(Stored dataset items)

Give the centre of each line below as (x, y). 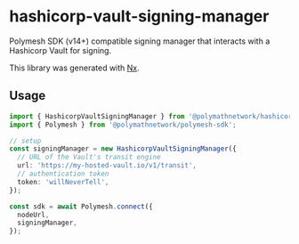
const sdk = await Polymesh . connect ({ (81, 207)
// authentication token (63, 174)
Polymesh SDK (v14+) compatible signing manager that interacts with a (140, 41)
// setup (25, 141)
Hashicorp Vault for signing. (61, 50)
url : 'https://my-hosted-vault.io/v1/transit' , (107, 166)
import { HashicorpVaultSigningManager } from (97, 116)
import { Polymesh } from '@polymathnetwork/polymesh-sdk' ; (123, 125)
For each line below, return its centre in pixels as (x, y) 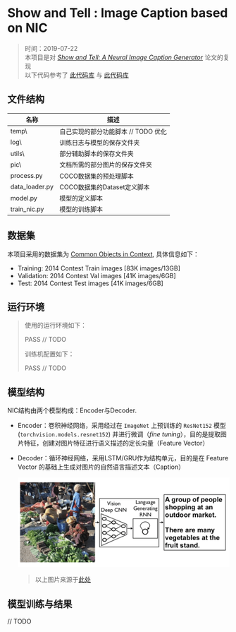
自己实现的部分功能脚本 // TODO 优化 (113, 131)
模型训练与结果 (40, 604)
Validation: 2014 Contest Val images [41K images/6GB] (97, 275)
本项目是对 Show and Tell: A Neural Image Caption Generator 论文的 (124, 57)
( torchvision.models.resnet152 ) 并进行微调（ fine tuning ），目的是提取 (119, 434)
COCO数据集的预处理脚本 (97, 176)
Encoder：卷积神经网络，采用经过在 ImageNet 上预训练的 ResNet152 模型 (122, 426)
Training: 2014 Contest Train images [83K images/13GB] (99, 268)
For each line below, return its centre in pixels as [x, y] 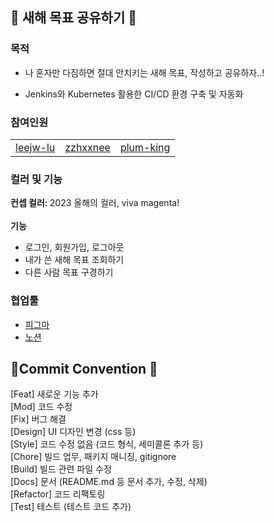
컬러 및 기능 [36, 179]
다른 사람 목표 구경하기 [69, 272]
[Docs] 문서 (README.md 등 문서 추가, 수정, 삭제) [109, 482]
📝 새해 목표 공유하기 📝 [74, 18]
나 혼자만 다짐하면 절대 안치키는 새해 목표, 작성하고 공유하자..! [144, 72]
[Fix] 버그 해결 [38, 419]
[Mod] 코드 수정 [41, 407]
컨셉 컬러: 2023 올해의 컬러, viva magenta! [95, 203]
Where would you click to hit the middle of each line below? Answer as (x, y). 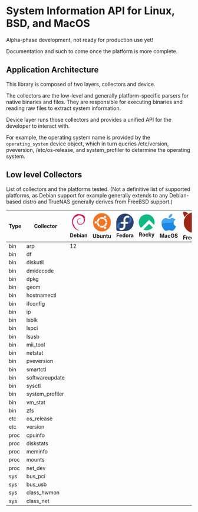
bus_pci (36, 476)
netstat (35, 353)
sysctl (34, 386)
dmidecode (40, 271)
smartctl (36, 369)
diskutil (35, 263)
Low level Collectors (44, 175)
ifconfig (36, 303)

## [Assignment]
Your task is to reproduce the entries above word for word, from the first line through the line with "Validation: 2014 Contest", and please leave out any pictures.

## [The answer]
Give the centre of each line below as (x, y). 
const sdk = await Polymesh . connect ({ (81, 207)
// authentication token (63, 174)
Polymesh SDK (v14+) compatible signing manager that interacts with a (140, 41)
// setup (25, 141)
Hashicorp Vault for signing. (61, 50)
url : 'https://my-hosted-vault.io/v1/transit' , (107, 166)
import { HashicorpVaultSigningManager } from (97, 116)
import { Polymesh } from '@polymathnetwork/polymesh-sdk' ; (123, 125)
For each line below, return its centre in pixels as (x, y) 
自己实现的部分功能脚本 // TODO 优化 (113, 131)
模型训练与结果 (40, 604)
Validation: 2014 Contest Val images [41K images/6GB] (97, 275)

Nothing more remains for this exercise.